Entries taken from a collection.
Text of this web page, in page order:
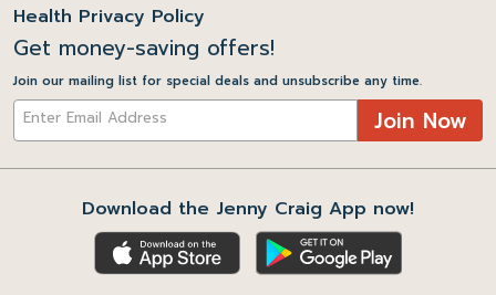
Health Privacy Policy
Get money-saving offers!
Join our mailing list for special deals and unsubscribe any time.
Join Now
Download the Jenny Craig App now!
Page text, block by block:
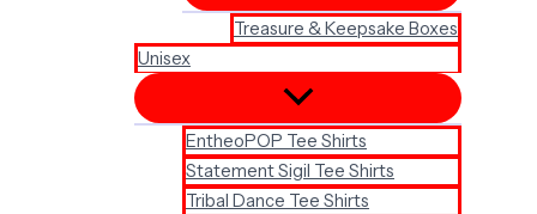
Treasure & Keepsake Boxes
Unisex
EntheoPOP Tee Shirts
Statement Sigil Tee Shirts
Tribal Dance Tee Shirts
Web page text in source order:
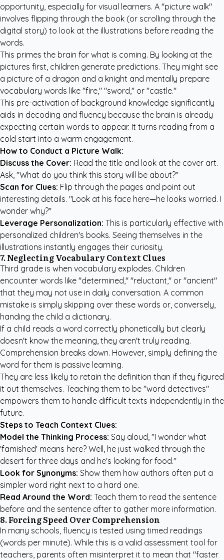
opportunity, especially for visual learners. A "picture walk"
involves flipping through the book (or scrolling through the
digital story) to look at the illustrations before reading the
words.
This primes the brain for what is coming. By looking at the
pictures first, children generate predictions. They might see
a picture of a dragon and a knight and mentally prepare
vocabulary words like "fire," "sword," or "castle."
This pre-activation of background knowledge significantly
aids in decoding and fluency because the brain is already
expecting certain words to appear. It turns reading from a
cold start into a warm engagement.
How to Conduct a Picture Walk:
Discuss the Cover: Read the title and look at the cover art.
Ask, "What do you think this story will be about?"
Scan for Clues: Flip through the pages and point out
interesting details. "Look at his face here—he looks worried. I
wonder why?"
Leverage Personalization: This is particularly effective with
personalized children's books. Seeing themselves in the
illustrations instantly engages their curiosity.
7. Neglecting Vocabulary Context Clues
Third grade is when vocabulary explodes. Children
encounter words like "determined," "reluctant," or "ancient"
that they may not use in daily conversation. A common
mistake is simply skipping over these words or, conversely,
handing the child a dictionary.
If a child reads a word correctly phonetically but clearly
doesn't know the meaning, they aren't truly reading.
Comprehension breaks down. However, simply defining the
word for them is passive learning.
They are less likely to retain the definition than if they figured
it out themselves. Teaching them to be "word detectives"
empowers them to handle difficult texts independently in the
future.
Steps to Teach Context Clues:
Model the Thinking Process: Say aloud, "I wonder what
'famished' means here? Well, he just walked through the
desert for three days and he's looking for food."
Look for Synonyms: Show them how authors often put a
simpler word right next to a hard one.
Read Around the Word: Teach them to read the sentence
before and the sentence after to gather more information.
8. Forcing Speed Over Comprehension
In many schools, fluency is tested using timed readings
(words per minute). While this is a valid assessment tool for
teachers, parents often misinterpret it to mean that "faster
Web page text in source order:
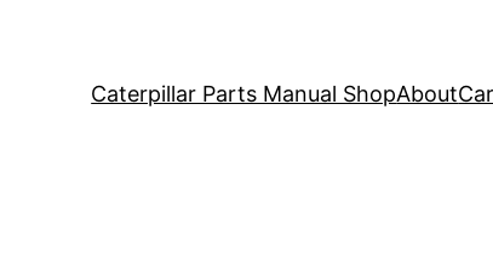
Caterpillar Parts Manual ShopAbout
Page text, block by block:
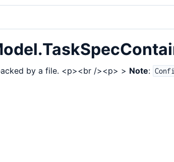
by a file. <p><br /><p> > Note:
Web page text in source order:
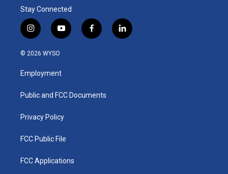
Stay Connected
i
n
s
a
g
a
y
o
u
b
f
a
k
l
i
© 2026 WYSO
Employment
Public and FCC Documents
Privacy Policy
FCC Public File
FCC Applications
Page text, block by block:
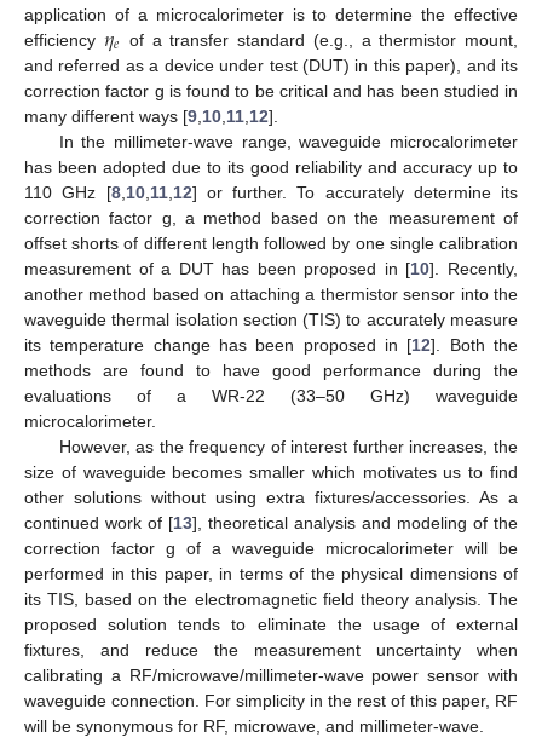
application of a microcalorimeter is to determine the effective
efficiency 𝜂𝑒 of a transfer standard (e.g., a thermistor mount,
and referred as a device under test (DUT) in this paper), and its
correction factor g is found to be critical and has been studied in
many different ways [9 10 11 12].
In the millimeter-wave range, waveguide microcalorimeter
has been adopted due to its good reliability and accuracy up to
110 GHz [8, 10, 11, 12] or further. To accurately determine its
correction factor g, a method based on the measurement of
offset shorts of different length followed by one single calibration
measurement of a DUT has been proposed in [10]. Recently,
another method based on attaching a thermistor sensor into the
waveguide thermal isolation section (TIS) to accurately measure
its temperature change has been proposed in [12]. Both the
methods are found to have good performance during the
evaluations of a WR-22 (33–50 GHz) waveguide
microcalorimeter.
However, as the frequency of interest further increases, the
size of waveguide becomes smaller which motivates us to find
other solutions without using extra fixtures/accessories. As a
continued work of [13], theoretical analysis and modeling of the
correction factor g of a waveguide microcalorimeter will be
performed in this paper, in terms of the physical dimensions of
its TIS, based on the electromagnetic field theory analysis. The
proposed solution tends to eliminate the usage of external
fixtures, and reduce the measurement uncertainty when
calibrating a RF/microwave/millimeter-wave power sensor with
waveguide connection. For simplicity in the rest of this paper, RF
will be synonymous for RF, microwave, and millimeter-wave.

Aim of the exercise.
Above are entries with pictures among them. Write out exactly the lines from the one containing "teachers, parents often" through the one containing "However, as the", ends included, and leave those pictures out.

Answer to the exercise.
teachers, parents often misinterpret it to mean that "faster
Web page text in source order:
Caterpillar Parts Manual ShopAbout
Page text, block by block:
by a file. <p><br /><p> > Note:
Web page text in source order:
Stay Connected
i
n
s
a
g
a
y
o
u
b
f
a
k
l
i
© 2026 WYSO
Employment
Public and FCC Documents
Privacy Policy
FCC Public File
FCC Applications
Page text, block by block:
application of a microcalorimeter is to determine the effective
efficiency 𝜂𝑒 of a transfer standard (e.g., a thermistor mount,
and referred as a device under test (DUT) in this paper), and its
correction factor g is found to be critical and has been studied in
many different ways [9 10 11 12].
In the millimeter-wave range, waveguide microcalorimeter
has been adopted due to its good reliability and accuracy up to
110 GHz [8, 10, 11, 12] or further. To accurately determine its
correction factor g, a method based on the measurement of
offset shorts of different length followed by one single calibration
measurement of a DUT has been proposed in [10]. Recently,
another method based on attaching a thermistor sensor into the
waveguide thermal isolation section (TIS) to accurately measure
its temperature change has been proposed in [12]. Both the
methods are found to have good performance during the
evaluations of a WR-22 (33–50 GHz) waveguide
microcalorimeter.
However, as the frequency of interest further increases, the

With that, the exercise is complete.